Der Fall zieht sich bereits seit 1995 durch die Instanzen. Damals vergab der mittlerweile zu Verisign gehörende Registrar Network Solutions (NSI) Sex.com an Kremen. Kurz darauf erschlich sich der Betrüger Stephen Michael Cohen die Domain mit einer gefälschten E-Mail. In einem Prozess gegen den Betrüger bekam Kremen 65 Millionen Dollar Schadensersatz zugesprochen. Cohen flüchtete jedoch mit seinem Hab und Gut nach Mexiko.

Klagen gegen den Registrar wurden bislang abschlägig beschieden.

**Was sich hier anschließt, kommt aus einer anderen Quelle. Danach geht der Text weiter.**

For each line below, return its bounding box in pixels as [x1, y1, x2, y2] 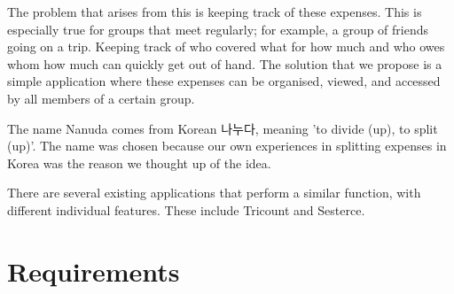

Da 1995 die Registrierung einer Domain kostenlos gewesen sei, seien Kremen durch die Weitergabe von Sex.com an einen Dritten keine Werte verloren gegangen, lauteten die Begründungen der ersten Instanzen. Somit sei NSI/Verisign nicht haftbar zu machen.

2003 wurde der Prozess von einem Revisionsgericht neu aufgerollt. NSI habe die Domain zwar nicht für sich selbst beansprucht, sei jedoch verantwortlich für die unrechtmäßige Weitergabe an Cohen. Das Unternehmen hätte 1995 bei Kremen persönlich das Einverständnis zur Weitergabe von Sex.com einholen müssen und sich nicht auf die von Cohen gezeigte E-Mail verlassen dürfen, hieß es in der Begründung zur Wiederaufnahme des Verfahrens.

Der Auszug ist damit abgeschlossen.